▶ What is expected: Every line that contains "paint" must be located and copied from the data.
--- Data for this task ---
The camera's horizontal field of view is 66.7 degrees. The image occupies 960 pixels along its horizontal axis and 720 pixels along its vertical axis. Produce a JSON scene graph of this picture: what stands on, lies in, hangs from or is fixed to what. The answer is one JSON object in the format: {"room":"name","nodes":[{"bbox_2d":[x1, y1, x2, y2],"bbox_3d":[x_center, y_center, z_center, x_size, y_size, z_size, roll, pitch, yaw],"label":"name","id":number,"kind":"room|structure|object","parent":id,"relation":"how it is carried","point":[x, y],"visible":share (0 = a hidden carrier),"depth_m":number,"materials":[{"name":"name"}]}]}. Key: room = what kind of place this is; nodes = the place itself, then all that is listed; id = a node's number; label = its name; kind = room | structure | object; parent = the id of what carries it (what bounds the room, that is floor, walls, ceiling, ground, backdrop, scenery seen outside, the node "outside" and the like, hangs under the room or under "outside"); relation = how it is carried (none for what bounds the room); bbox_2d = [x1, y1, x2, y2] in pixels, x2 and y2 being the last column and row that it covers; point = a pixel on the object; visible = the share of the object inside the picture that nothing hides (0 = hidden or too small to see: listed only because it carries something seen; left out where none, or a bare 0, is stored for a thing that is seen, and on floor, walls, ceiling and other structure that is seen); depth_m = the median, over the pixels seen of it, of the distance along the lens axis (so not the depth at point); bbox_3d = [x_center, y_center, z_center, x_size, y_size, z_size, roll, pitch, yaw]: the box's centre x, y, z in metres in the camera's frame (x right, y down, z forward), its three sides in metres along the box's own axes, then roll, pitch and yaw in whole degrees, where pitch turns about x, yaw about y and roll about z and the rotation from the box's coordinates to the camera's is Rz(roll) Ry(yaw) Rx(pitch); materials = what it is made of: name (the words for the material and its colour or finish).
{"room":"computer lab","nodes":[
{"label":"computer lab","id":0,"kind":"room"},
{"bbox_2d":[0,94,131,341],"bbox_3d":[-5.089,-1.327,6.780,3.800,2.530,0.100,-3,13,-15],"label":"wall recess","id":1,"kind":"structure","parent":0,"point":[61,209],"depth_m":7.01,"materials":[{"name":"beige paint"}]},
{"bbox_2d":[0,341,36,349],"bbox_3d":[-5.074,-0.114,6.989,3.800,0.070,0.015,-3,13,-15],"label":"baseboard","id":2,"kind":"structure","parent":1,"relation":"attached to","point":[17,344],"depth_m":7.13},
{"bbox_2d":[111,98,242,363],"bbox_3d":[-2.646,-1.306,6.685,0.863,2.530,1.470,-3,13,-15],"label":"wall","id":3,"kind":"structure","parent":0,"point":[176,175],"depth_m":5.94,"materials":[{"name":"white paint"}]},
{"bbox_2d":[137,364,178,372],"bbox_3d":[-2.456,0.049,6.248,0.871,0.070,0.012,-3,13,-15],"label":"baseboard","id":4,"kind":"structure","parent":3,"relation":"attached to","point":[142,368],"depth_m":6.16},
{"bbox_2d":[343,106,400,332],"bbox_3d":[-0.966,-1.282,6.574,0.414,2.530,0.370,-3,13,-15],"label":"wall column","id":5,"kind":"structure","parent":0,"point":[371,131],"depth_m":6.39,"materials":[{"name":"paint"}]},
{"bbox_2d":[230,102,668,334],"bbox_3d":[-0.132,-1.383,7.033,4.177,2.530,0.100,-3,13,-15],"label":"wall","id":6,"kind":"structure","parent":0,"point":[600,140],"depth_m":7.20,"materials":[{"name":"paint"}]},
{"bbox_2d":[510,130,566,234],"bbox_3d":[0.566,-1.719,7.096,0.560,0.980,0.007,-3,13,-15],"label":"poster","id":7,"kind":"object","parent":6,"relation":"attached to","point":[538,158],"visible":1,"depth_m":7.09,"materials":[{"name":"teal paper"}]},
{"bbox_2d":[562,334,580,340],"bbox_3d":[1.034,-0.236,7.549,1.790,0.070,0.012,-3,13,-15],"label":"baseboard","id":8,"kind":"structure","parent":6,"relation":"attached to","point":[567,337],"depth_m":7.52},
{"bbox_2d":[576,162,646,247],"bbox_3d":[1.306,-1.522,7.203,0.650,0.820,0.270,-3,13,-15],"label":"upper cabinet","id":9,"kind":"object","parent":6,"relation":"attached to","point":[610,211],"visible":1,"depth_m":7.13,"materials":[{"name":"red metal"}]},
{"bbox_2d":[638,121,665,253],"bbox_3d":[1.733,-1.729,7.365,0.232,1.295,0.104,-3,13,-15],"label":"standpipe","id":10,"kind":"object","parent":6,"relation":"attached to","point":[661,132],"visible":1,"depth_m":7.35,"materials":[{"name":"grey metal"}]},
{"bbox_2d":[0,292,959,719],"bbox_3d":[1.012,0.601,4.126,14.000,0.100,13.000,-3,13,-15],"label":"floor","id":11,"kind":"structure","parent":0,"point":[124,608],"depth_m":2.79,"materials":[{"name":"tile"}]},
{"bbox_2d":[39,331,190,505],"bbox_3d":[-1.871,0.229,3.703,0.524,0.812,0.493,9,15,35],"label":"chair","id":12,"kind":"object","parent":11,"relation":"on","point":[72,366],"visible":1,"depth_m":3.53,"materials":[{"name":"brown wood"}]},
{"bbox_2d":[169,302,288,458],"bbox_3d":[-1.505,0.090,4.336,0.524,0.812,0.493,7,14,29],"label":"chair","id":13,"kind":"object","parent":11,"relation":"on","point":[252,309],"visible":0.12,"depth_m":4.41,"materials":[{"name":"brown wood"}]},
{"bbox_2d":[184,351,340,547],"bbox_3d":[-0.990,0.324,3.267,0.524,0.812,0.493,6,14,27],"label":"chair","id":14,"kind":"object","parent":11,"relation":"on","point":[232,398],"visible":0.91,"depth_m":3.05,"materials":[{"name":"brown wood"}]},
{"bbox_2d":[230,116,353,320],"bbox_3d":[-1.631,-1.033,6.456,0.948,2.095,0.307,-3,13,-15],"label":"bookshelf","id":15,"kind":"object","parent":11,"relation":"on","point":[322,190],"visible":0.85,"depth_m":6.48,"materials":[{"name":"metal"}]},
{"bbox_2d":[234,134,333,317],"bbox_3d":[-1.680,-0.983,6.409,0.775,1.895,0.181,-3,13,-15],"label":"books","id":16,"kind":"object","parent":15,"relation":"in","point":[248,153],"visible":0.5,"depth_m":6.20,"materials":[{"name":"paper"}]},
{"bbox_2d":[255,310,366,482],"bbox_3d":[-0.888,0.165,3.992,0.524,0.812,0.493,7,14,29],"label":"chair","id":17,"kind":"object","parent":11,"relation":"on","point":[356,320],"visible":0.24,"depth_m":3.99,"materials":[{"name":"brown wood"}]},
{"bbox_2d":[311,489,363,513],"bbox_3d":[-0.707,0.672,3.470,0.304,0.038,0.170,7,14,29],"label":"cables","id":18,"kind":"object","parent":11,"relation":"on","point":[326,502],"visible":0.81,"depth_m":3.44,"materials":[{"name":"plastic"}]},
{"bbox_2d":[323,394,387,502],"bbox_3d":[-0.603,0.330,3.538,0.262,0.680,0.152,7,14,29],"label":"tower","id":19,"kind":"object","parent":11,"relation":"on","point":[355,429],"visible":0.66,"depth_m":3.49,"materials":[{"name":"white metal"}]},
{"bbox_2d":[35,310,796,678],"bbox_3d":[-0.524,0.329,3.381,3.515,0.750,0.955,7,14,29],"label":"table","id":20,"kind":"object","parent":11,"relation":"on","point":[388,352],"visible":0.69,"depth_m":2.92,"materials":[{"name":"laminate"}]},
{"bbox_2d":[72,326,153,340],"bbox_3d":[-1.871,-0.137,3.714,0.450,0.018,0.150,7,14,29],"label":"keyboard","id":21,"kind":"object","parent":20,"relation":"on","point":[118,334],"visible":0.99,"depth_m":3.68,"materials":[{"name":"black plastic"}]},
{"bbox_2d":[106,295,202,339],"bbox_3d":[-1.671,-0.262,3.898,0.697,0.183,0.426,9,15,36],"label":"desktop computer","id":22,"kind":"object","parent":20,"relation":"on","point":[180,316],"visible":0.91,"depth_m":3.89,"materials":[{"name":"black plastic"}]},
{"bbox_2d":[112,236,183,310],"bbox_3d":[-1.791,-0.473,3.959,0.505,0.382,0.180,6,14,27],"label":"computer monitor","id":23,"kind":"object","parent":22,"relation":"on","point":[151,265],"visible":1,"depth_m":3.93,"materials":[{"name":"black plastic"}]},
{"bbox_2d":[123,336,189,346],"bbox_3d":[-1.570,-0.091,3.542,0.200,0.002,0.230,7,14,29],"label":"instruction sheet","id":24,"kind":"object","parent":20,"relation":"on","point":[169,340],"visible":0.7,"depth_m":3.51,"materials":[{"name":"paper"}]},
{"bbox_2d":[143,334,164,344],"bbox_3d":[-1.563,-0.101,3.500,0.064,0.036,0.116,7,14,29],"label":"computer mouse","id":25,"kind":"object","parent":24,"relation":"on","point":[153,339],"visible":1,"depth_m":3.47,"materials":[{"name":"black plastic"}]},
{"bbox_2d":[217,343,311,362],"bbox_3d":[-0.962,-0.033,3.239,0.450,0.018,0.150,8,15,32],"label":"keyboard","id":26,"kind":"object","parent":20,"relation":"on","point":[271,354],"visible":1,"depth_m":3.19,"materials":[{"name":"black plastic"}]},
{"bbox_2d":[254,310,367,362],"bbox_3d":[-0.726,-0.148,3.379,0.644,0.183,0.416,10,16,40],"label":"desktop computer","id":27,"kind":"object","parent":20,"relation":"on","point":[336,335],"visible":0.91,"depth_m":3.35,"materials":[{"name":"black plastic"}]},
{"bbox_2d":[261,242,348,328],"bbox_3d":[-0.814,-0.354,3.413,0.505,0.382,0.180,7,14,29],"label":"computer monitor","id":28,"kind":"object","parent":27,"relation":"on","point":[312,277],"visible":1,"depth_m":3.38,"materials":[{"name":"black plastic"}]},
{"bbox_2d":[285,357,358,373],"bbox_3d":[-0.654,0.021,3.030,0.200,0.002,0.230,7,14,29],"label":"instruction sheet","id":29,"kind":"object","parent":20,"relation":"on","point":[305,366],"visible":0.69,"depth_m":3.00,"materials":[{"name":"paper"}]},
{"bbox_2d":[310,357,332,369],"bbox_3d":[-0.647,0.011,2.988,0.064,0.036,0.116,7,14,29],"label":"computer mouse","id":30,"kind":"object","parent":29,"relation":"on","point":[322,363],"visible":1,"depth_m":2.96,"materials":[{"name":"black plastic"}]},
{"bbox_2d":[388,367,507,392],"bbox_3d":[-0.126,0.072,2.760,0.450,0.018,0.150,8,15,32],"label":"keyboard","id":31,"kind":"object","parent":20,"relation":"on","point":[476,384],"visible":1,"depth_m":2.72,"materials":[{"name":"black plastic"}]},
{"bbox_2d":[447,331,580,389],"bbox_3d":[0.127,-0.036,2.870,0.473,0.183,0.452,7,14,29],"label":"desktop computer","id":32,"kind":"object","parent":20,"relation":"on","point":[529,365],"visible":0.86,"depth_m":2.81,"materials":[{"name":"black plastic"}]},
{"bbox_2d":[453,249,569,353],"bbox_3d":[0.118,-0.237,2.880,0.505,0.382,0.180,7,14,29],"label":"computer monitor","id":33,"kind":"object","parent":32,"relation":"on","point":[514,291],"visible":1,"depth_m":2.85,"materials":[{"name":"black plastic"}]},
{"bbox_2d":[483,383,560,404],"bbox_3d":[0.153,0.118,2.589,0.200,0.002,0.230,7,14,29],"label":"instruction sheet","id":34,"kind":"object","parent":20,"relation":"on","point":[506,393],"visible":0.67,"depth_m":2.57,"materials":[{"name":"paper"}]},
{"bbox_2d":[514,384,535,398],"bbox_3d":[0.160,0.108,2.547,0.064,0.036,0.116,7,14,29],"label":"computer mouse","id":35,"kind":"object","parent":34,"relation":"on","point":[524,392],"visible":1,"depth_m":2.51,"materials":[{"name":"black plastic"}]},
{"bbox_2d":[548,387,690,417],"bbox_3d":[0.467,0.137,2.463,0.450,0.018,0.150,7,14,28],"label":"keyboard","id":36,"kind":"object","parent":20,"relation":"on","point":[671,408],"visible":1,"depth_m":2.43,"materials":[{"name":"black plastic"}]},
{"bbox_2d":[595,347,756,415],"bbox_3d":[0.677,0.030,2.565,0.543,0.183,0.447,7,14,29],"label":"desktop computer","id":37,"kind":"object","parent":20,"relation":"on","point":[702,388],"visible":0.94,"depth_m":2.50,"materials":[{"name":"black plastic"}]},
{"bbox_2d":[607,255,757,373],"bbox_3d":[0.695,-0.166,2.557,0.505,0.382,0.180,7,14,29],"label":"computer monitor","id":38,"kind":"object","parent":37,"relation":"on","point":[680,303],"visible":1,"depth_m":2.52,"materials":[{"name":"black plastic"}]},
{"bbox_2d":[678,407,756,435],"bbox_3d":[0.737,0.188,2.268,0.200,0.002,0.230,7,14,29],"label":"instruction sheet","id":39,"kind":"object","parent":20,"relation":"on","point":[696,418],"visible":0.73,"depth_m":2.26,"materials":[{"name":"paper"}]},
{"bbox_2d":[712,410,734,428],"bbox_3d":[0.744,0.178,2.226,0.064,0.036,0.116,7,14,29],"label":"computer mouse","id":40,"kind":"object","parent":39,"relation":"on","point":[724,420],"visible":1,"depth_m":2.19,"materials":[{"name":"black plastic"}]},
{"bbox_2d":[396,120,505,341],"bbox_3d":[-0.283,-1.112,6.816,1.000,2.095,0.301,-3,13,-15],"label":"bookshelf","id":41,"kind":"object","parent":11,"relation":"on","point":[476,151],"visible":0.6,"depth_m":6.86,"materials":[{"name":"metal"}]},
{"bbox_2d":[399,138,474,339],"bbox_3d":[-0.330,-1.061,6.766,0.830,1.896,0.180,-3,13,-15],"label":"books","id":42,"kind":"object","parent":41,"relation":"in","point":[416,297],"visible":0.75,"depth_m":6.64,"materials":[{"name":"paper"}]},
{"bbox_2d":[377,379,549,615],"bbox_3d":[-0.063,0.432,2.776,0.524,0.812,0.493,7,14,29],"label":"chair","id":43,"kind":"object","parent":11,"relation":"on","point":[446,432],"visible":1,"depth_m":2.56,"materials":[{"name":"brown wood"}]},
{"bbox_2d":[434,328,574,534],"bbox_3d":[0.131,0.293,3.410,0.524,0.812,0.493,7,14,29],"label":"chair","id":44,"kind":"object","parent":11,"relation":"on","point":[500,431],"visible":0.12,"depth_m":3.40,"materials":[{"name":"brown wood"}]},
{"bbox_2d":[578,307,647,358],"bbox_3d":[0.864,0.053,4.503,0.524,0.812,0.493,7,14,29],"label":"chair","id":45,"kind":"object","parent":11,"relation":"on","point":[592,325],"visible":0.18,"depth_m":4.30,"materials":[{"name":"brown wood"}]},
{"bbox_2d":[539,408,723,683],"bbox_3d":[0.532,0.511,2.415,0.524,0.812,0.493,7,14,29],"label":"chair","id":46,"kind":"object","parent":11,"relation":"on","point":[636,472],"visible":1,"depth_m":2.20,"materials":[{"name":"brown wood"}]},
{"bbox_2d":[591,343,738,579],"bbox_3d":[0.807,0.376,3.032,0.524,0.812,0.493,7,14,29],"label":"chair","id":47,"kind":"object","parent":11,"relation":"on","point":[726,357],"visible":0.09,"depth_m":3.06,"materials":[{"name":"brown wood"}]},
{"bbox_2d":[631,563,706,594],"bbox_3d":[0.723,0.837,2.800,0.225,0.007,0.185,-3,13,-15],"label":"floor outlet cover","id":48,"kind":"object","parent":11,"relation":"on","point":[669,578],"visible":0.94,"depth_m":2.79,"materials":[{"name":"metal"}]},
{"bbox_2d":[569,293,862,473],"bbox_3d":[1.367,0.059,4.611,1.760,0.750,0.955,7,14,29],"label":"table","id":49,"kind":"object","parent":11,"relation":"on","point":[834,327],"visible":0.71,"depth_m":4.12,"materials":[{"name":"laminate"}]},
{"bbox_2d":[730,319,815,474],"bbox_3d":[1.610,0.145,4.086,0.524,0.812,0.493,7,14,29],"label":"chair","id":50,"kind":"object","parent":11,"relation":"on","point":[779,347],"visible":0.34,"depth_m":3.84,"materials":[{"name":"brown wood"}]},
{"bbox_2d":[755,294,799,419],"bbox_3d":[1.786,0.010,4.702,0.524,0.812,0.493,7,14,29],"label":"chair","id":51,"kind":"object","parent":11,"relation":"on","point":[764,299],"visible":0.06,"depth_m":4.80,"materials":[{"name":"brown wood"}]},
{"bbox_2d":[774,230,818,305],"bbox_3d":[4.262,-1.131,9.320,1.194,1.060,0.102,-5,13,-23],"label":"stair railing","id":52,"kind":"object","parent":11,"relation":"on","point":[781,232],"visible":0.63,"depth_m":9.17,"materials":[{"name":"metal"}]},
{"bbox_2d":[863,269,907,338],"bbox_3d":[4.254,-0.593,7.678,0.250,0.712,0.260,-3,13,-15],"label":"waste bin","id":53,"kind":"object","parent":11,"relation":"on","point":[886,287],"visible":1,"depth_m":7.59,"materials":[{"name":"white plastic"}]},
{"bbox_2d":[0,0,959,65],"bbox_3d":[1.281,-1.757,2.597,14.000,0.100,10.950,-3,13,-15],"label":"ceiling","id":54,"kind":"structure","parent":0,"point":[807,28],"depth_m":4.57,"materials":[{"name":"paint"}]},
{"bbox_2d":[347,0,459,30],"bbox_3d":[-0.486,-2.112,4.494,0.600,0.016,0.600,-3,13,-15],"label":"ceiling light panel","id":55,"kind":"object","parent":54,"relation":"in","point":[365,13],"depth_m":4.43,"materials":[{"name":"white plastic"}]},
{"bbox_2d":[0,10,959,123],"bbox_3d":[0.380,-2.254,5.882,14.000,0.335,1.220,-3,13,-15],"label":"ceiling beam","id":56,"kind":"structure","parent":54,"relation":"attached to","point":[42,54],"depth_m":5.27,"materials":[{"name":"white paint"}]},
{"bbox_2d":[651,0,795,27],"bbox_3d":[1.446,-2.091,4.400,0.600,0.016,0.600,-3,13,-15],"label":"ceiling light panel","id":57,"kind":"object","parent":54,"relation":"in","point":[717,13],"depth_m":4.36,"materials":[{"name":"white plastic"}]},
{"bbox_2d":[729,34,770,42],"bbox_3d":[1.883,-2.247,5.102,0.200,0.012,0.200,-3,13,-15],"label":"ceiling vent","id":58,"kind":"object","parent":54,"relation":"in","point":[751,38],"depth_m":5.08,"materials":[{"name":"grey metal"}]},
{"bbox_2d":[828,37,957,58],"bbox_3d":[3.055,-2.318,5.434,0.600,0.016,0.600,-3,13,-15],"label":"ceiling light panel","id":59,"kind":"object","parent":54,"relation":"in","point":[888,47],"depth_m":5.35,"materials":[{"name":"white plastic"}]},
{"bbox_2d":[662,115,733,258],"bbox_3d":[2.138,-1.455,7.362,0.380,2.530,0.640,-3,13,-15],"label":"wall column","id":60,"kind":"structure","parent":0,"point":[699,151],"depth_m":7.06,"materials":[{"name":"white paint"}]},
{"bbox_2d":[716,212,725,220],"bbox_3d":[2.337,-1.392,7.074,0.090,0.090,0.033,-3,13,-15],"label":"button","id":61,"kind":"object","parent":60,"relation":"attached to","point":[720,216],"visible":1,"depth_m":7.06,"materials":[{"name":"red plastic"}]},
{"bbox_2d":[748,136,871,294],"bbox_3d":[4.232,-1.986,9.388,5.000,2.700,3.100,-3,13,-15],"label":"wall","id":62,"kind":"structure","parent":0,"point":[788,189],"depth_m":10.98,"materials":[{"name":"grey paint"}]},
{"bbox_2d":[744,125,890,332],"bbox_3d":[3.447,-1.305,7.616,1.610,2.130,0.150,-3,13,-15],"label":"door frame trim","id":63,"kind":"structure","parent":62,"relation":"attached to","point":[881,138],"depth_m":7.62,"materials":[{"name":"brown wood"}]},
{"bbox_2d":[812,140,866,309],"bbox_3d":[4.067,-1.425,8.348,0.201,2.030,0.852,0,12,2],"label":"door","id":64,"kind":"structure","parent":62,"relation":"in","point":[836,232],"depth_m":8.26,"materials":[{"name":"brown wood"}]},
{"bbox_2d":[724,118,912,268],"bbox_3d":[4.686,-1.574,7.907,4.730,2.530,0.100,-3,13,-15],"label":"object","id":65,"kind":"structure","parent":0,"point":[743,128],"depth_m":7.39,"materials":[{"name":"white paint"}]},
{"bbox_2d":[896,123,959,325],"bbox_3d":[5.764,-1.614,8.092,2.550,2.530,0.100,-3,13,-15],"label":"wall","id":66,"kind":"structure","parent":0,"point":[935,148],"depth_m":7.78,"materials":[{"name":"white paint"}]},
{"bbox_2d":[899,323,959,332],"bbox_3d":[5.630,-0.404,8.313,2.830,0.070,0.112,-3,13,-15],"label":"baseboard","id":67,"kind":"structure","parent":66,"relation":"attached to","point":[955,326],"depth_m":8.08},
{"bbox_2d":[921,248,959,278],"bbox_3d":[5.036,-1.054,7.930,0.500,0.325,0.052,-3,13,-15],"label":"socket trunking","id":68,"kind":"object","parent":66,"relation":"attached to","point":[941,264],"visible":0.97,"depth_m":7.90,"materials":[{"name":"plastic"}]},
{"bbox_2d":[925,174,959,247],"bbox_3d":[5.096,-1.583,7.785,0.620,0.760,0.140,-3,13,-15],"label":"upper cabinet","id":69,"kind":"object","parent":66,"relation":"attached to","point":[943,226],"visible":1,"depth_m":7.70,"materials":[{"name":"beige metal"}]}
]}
---
▶ Exercise response:
{"bbox_2d":[0,94,131,341],"bbox_3d":[-5.089,-1.327,6.780,3.800,2.530,0.100,-3,13,-15],"label":"wall recess","id":1,"kind":"structure","parent":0,"point":[61,209],"depth_m":7.01,"materials":[{"name":"beige paint"}]},
{"bbox_2d":[111,98,242,363],"bbox_3d":[-2.646,-1.306,6.685,0.863,2.530,1.470,-3,13,-15],"label":"wall","id":3,"kind":"structure","parent":0,"point":[176,175],"depth_m":5.94,"materials":[{"name":"white paint"}]},
{"bbox_2d":[343,106,400,332],"bbox_3d":[-0.966,-1.282,6.574,0.414,2.530,0.370,-3,13,-15],"label":"wall column","id":5,"kind":"structure","parent":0,"point":[371,131],"depth_m":6.39,"materials":[{"name":"paint"}]},
{"bbox_2d":[230,102,668,334],"bbox_3d":[-0.132,-1.383,7.033,4.177,2.530,0.100,-3,13,-15],"label":"wall","id":6,"kind":"structure","parent":0,"point":[600,140],"depth_m":7.20,"materials":[{"name":"paint"}]},
{"bbox_2d":[0,0,959,65],"bbox_3d":[1.281,-1.757,2.597,14.000,0.100,10.950,-3,13,-15],"label":"ceiling","id":54,"kind":"structure","parent":0,"point":[807,28],"depth_m":4.57,"materials":[{"name":"paint"}]},
{"bbox_2d":[0,10,959,123],"bbox_3d":[0.380,-2.254,5.882,14.000,0.335,1.220,-3,13,-15],"label":"ceiling beam","id":56,"kind":"structure","parent":54,"relation":"attached to","point":[42,54],"depth_m":5.27,"materials":[{"name":"white paint"}]},
{"bbox_2d":[662,115,733,258],"bbox_3d":[2.138,-1.455,7.362,0.380,2.530,0.640,-3,13,-15],"label":"wall column","id":60,"kind":"structure","parent":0,"point":[699,151],"depth_m":7.06,"materials":[{"name":"white paint"}]},
{"bbox_2d":[748,136,871,294],"bbox_3d":[4.232,-1.986,9.388,5.000,2.700,3.100,-3,13,-15],"label":"wall","id":62,"kind":"structure","parent":0,"point":[788,189],"depth_m":10.98,"materials":[{"name":"grey paint"}]},
{"bbox_2d":[724,118,912,268],"bbox_3d":[4.686,-1.574,7.907,4.730,2.530,0.100,-3,13,-15],"label":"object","id":65,"kind":"structure","parent":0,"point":[743,128],"depth_m":7.39,"materials":[{"name":"white paint"}]},
{"bbox_2d":[896,123,959,325],"bbox_3d":[5.764,-1.614,8.092,2.550,2.530,0.100,-3,13,-15],"label":"wall","id":66,"kind":"structure","parent":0,"point":[935,148],"depth_m":7.78,"materials":[{"name":"white paint"}]},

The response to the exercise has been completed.